**SUPPLIED ENTRIES:**

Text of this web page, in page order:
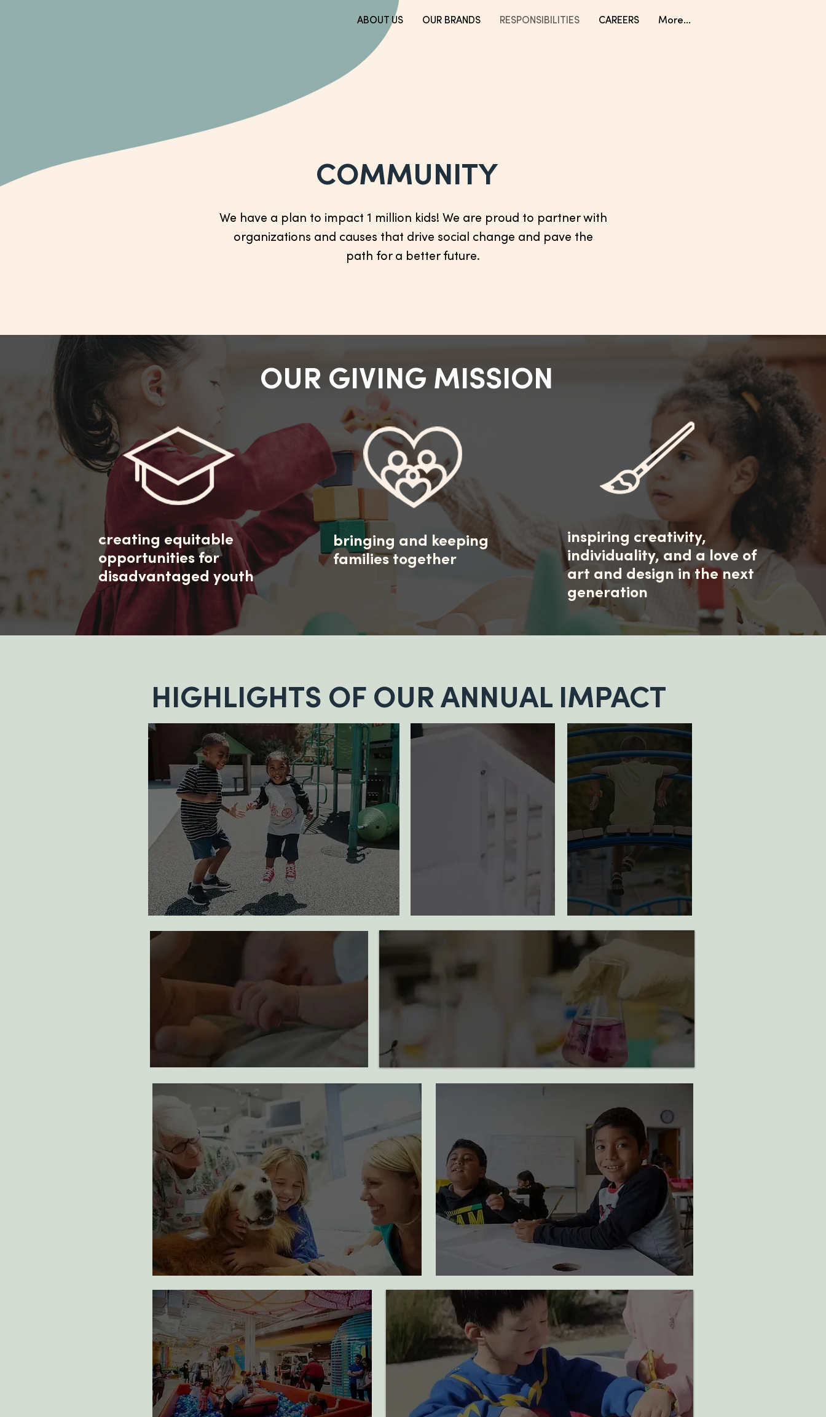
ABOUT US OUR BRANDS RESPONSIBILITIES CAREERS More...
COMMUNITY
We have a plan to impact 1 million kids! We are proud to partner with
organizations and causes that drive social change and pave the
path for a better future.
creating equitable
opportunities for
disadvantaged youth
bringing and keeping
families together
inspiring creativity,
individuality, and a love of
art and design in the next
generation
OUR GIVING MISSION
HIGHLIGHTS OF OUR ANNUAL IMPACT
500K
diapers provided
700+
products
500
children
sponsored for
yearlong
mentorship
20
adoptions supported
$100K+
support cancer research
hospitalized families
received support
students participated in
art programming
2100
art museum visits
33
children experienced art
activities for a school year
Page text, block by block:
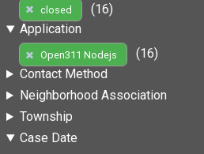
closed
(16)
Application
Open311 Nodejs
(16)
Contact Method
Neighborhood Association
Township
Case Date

**WORK INSTRUCTION:** Without including any picture, reproduce all of the material exactly.

**SOLUTION FOR THIS TASK:**
Text of this web page, in page order:
ABOUT US OUR BRANDS RESPONSIBILITIES CAREERS More...
COMMUNITY
We have a plan to impact 1 million kids! We are proud to partner with
organizations and causes that drive social change and pave the
path for a better future.
creating equitable
opportunities for
disadvantaged youth
bringing and keeping
families together
inspiring creativity,
individuality, and a love of
art and design in the next
generation
OUR GIVING MISSION
HIGHLIGHTS OF OUR ANNUAL IMPACT
500K
diapers provided
700+
products
500
children
sponsored for
yearlong
mentorship
20
adoptions supported
$100K+
support cancer research
hospitalized families
received support
students participated in
art programming
2100
art museum visits
33
children experienced art
activities for a school year
Page text, block by block:
closed
(16)
Application
Open311 Nodejs
(16)
Contact Method
Neighborhood Association
Township
Case Date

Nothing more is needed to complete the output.